Swival is the AI agent I actually wanted

Swival is a CLI AI agent, and Swival 1.0.0 has just been tagged.

People are going to ask the obvious question.

Why build a new agent when Codex, Claude Code and Opencode already exist, are well established, and already look good enough for most people?

Because I wanted an agent that fixes the things existing agents still get wrong in actual daily use.

Privacy, local models, and not leaking secrets to a provider

Current agents are built around genuinely incredible models.

But I still don’t trust companies such as Anthropics with my data. For open source work, fine. For closed-source work, or anything sensitive or personal, I think the default posture of most current tools just isn’t acceptable.

Using an AI agent inevitably leaks internal information. Sometimes a lot of it.

That includes access tokens, internal project names, URLs, company names, and all the little bits of context that look harmless until they aren’t.

Mitigating that risk is something I have cared about for a long time. I even gave a Zigtoberfest talk about that exact topic.

So I wanted an agent that does two things properly.

First, it needs mitigations for leaking secrets to providers.

That means transparently encrypting secrets before sending them to providers, then decrypting them locally so that models can still reason about them without actually seeing them. And it means being able to block and redact specific strings such as internal project names, company names and URLs.

The fact that current agents, including the ones heavily used by corporations, still don’t ship these features is, to me, irresponsible and unacceptable.

Swival has transparent secret encryption and outbound LLM filters specifically to reduce how much information leaves your machine.

Second, it needs to work well with open source models. Not as a checkbox. Actually well.

Local models have predictable behavior and predictable cost. They don’t suddenly get worse because a provider changed something. They don’t suddenly get more expensive because pricing moved. You control them, not a third party.

And of course, they also don’t leak sensitive data to anyone.

Open source models are getting good fast. Gemma 4, Qwen 3.5, and GLM-5.1 make that pretty obvious. Plenty of exciting models are uploaded to Hugging Face every day.

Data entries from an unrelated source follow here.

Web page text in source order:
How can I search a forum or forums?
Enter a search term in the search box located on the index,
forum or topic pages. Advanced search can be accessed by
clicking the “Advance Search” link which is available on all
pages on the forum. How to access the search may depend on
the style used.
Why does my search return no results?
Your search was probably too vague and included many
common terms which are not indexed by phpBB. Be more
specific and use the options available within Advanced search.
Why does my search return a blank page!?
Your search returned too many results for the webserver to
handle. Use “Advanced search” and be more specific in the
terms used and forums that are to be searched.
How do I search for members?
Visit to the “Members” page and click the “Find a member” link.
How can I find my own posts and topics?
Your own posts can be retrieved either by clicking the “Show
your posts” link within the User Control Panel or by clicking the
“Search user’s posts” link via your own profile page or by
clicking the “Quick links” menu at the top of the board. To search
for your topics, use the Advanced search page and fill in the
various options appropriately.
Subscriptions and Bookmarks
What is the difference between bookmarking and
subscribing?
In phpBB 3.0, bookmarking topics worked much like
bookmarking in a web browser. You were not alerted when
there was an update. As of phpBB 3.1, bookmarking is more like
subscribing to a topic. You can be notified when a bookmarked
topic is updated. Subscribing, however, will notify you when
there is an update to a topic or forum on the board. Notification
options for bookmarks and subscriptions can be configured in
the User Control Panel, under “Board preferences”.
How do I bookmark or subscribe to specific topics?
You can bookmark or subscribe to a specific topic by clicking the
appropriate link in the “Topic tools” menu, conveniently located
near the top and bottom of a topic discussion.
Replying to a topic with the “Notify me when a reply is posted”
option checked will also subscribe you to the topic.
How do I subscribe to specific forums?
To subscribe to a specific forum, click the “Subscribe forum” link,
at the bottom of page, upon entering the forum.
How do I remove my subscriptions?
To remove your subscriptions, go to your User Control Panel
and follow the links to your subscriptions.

At the same time, efficient local inference is turning into a basic requirement for modern devices, and it’s only going to improve. Apple M5 chips are a good illustration of where this is going.

No, local models aren’t a replacement for everything. But they’re already good enough for a lot of work, they have a bright future, and they can be fine-tuned.

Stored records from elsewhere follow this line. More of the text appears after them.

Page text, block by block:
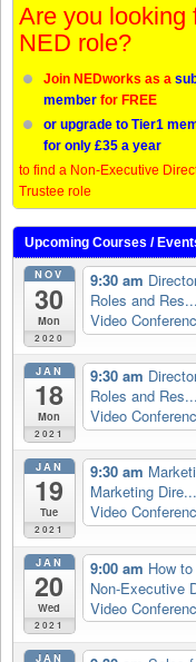
Are you looking
NED role?
Join NEDworks as a
member for FREE
or upgrade to Tier1
for only £35 a year
to find a Non-Executive
Trustee role
Upcoming Courses /
NOV
30
Mon
2020
9:30 am
Roles and Res...
Video
JAN
18
Mon
2021
9:30 am
Roles and Res...
Video
JAN
19
Tue
2021
9:30 am
Marketing Dire...
Video
JAN
20
Wed
2021
9:00 am How
Non-Executive
Video
JAN
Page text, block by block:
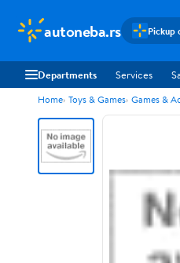
autoneba.rs Pickup
Departments Services
Home Toys & Games Games &

Even modern small models have surprisingly strong agentic capabilities.

The frustrating part is that most agents are still optimized and tested mainly for frontier models. Even the ones that advertise support for many providers and local models usually behave badly with local models. Tools are used poorly. Context is managed poorly. Everything gets slower. Output quality gets unreliable. Then people blame the model instead of the tool.

I wanted an agent that performs well with any model. From large frontier models all the way down to small local models with a small context window that anyone can run on their own machine.

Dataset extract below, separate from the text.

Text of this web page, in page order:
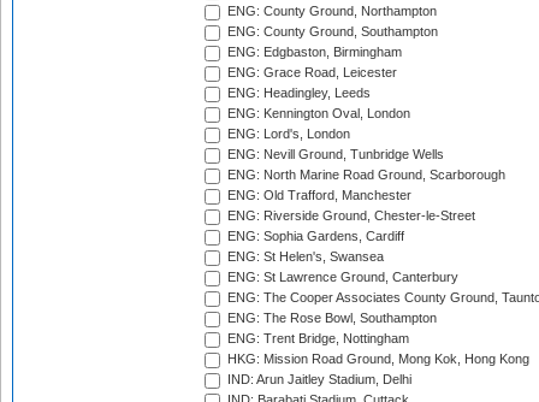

And if it fails, I want the first instinct to be improving the agent so that it helps the model deliver as much as it can, not immediately declaring the model useless.

That’s one of the main reasons Swival isn’t just for frontier models. A lot of that comes from excellent context management.

Swival has a /compact command. But in practice, it’s rarely needed, if at all. The agent keeps trying to deliver regardless of the constraints, and the context window isn’t something you should have to babysit during a long session.

And when I want to test new models, there’s nothing more convenient than HuggingFace CPU-less inference. So I wanted that to be trivial as well.

With Swival, it’s as easy as:

swival --provider huggingface --model zai-org/GLM-5.1

Agent-to-Agent is too useful to remain niche

The A2A protocol is great.

People who actually use it know how powerful it is, and they usually don’t want to go back to a single isolated agent.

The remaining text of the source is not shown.